-- Records contained in a dataset --
________
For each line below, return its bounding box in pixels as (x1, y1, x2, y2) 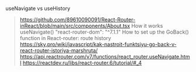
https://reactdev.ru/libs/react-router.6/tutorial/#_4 (22, 59, 142, 66)
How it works (131, 23, 163, 29)
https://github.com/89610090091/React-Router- (19, 16, 136, 23)
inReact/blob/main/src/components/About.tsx (19, 23, 130, 29)
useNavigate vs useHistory (5, 5, 71, 12)
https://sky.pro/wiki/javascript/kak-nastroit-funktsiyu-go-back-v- (19, 41, 177, 48)
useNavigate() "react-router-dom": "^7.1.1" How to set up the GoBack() (19, 28, 190, 35)
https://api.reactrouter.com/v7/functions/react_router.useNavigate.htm (19, 53, 190, 60)
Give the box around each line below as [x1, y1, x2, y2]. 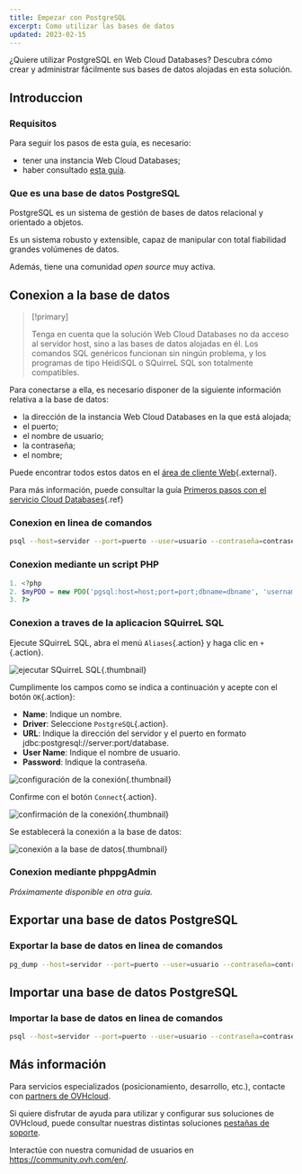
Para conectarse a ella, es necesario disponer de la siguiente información [9, 384, 281, 396]
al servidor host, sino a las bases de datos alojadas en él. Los [31, 338, 259, 349]
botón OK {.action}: [9, 691, 75, 702]
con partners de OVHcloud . [9, 1090, 111, 1101]
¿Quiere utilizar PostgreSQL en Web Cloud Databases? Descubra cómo [9, 55, 272, 66]
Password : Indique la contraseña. [22, 757, 148, 767]
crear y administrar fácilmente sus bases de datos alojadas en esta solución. [9, 64, 293, 75]
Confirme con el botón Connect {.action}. [9, 791, 157, 802]
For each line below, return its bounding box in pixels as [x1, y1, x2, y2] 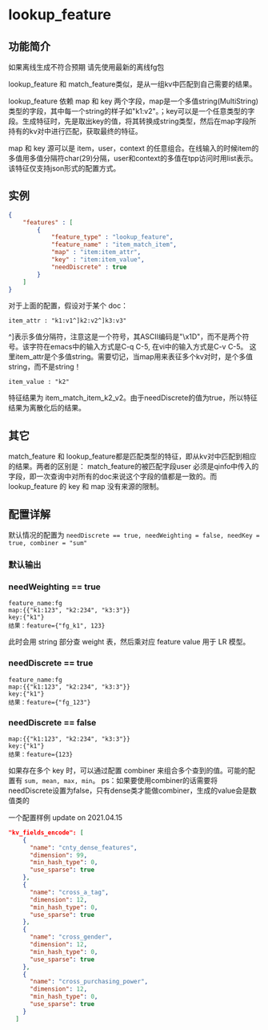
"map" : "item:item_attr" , [50, 248, 142, 256]
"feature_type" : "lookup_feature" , [50, 233, 174, 241]
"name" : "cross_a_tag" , [29, 888, 110, 896]
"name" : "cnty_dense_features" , [29, 843, 138, 851]
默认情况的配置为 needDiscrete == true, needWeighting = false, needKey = [8, 531, 260, 540]
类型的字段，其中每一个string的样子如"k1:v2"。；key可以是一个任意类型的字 [8, 107, 255, 115]
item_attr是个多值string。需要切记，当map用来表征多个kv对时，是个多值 [14, 352, 254, 362]
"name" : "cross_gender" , [29, 933, 113, 941]
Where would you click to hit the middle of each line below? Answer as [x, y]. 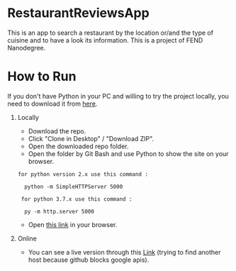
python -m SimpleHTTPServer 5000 [74, 187]
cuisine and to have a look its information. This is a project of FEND [105, 40]
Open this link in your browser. [73, 224]
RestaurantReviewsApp [79, 13]
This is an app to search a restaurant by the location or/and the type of [111, 33]
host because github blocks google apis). [89, 260]
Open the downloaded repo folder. [78, 146]
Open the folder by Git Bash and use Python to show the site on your [128, 153]
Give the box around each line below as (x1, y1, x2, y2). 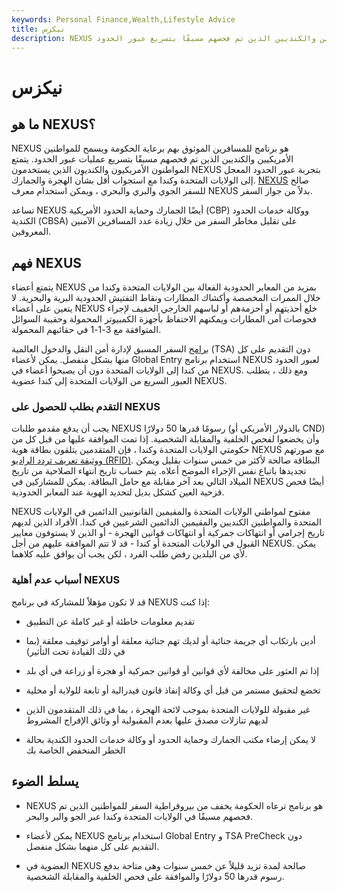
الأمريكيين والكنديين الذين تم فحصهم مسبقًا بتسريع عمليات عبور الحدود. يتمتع (11, 153, 294, 165)
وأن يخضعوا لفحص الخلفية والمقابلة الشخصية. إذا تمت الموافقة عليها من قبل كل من (11, 433, 320, 445)
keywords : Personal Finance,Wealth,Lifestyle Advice (11, 14, 236, 25)
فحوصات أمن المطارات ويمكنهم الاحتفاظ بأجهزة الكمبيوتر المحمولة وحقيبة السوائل (11, 313, 317, 325)
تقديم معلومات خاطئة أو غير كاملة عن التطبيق (25, 615, 196, 627)
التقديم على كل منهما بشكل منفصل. (25, 840, 160, 852)
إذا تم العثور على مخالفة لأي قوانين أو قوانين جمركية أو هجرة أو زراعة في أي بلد (25, 664, 320, 676)
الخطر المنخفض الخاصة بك (25, 744, 126, 756)
________
-- HOW TO COMPLETE THIS TASK --
The answer must be the line containing "إذا تم العثور" and every line after it through the end of the records, repeated exactly.

-- WRITTEN REPLY --
إذا تم العثور على مخالفة لأي قوانين أو قوانين جمركية أو هجرة أو زراعة في أي بلد (25, 664, 320, 676)
الخطر المنخفض الخاصة بك (25, 744, 126, 756)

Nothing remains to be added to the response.